:: ABOUT THIS EXERCISE ::
An exact copy of the data is required. No picture may appear in it.

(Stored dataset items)

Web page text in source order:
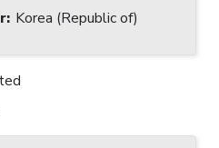
: Korea (Republic of)
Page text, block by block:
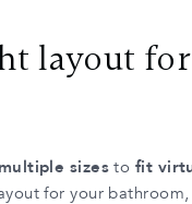
layout
multiple sizes to fit
for your bathroom,
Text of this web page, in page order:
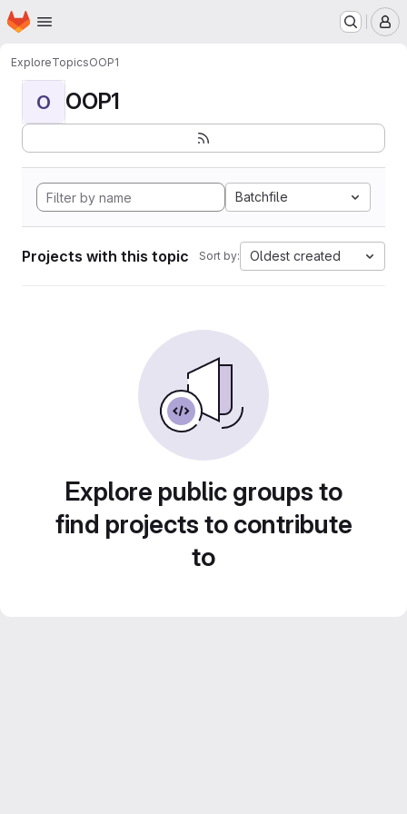
Skip to main content
Homepage
ExploreTopicsOOP1
O OOP1
Batchfile
Projects with this topic Sort by: Oldest created
Explore public groups to
find projects to contribute
to
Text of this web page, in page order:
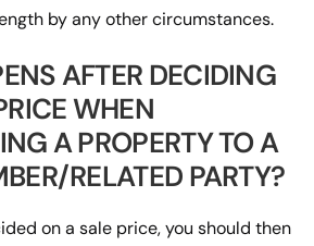
by any other circumstances.
AFTER DECIDING
WHEN
A PROPERTY TO A
RELATED PARTY?
on a sale price, you should then
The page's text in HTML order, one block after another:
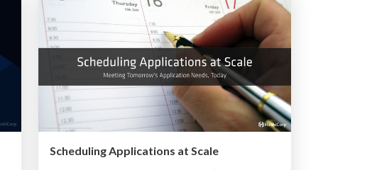
Scheduling Applications at Scale
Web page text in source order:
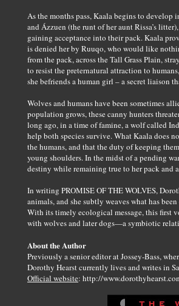
As the months pass, Kaala begins to
and Ázzuen (the runt of her aunt Rissa’s
gaining acceptance into their pack. Kaala
is denied her by Ruuqo, who would like
from the pack, across the Tall Grass Plain,
to resist the preternatural attraction to
she befriends a human girl – a secret liaison
Wolves and humans have been sometimes
population grows, these canny hunters
long ago, in a time of famine, a wolf called
help both species survive. What Kaala does
the humans, and that the duty of keeping
young shoulders. In the midst of a pending
destiny while remaining true to her pack and
In writing PROMISE OF THE WOLVES,
animals, and she subtly weaves what has
With its timely ecological message, this first
with wolves and later dogs—a symbiotic
About the Author
Previously a senior editor at Jossey-Bass,
Dorothy Hearst currently lives and writes in
Official website: http://
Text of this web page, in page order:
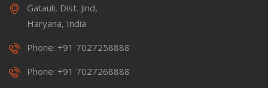
Gatauli, Dist. Jind,
Haryana, India
Phone: +91 7027258888
Phone: +91 7027268888
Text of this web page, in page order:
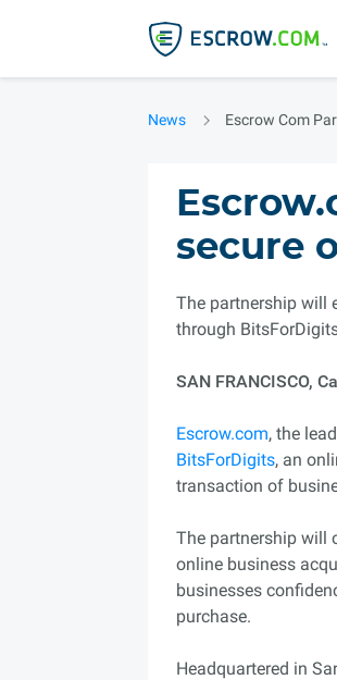
News Escrow Com
secure
The partnership will
through
SAN FRANCISCO,
Escrow.com, the
BitsForDigits, an
transaction of
The partnership will
online business
businesses
purchase.
Headquartered in
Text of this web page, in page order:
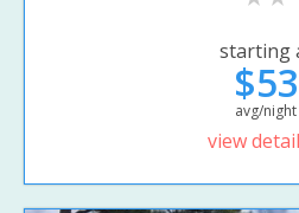
starting
$53
avg/night
view
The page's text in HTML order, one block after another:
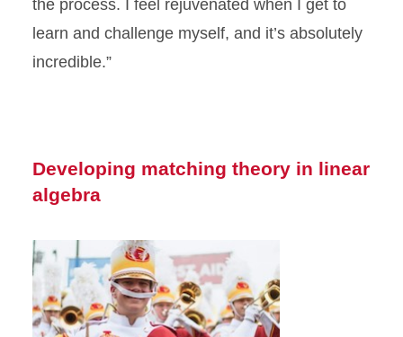
the process. I feel rejuvenated when I get to
learn and challenge myself, and it’s absolutely
incredible.”
Developing matching theory in linear
algebra
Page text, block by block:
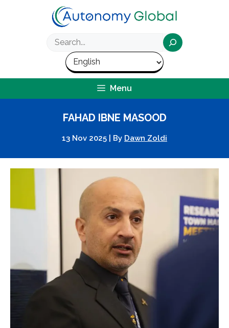
Menu
FAHAD IBNE MASOOD
13 Nov 2025 By Dawn Zoldi
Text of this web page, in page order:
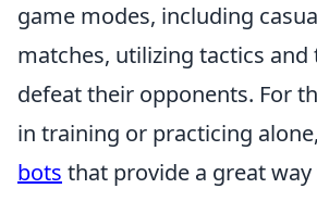
game modes, including
matches, utilizing tactics
defeat their opponents. For
in training or practicing
bots that provide a great
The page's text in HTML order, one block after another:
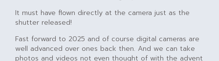
It must have flown directly at the camera just as the
shutter released!
Fast forward to 2025 and of course digital cameras are
well advanced over ones back then. And we can take
photos and videos not even thought of with the advent
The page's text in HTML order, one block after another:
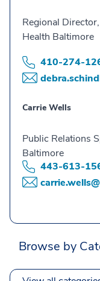
Regional
Health Baltimore
410-274-
Carrie Wells
Public Relations
Baltimore
443-613-
Browse by

:: RESULT BELOW ::
Web page text in source order:
: Korea (Republic of)
Page text, block by block:
layout
multiple sizes to fit
for your bathroom,
Text of this web page, in page order:
Skip to main content
Homepage
ExploreTopicsOOP1
O OOP1
Batchfile
Projects with this topic Sort by: Oldest created
Explore public groups to
find projects to contribute
to
Text of this web page, in page order:
by any other circumstances.
AFTER DECIDING
WHEN
A PROPERTY TO A
RELATED PARTY?
on a sale price, you should then
The page's text in HTML order, one block after another:
Scheduling Applications at Scale
Web page text in source order:
As the months pass, Kaala begins to
and Ázzuen (the runt of her aunt Rissa’s
gaining acceptance into their pack. Kaala
is denied her by Ruuqo, who would like
from the pack, across the Tall Grass Plain,
to resist the preternatural attraction to
she befriends a human girl – a secret liaison
Wolves and humans have been sometimes
population grows, these canny hunters
long ago, in a time of famine, a wolf called
help both species survive. What Kaala does
the humans, and that the duty of keeping
young shoulders. In the midst of a pending
destiny while remaining true to her pack and
In writing PROMISE OF THE WOLVES,
animals, and she subtly weaves what has
With its timely ecological message, this first
with wolves and later dogs—a symbiotic
About the Author
Previously a senior editor at Jossey-Bass,
Dorothy Hearst currently lives and writes in
Official website: http://
Text of this web page, in page order:
Gatauli, Dist. Jind,
Haryana, India
Phone: +91 7027258888
Phone: +91 7027268888
Text of this web page, in page order:
News Escrow Com
secure
The partnership will
through
SAN FRANCISCO,
Escrow.com, the
BitsForDigits, an
transaction of
The partnership will
online business
businesses
purchase.
Headquartered in
Text of this web page, in page order:
starting
$53
avg/night
view
The page's text in HTML order, one block after another:
the process. I feel rejuvenated when I get to
learn and challenge myself, and it’s absolutely
incredible.”
Developing matching theory in linear
algebra
Page text, block by block:
Menu
FAHAD IBNE MASOOD
13 Nov 2025 By Dawn Zoldi
Text of this web page, in page order:
game modes, including
matches, utilizing tactics
defeat their opponents. For
in training or practicing
bots that provide a great
The page's text in HTML order, one block after another:
It must have flown directly at the camera just as the
shutter released!
Fast forward to 2025 and of course digital cameras are
well advanced over ones back then. And we can take
photos and videos not even thought of with the advent
The page's text in HTML order, one block after another:
Regional
Health Baltimore
410-274-
Carrie Wells
Public Relations
Baltimore
443-613-
Browse by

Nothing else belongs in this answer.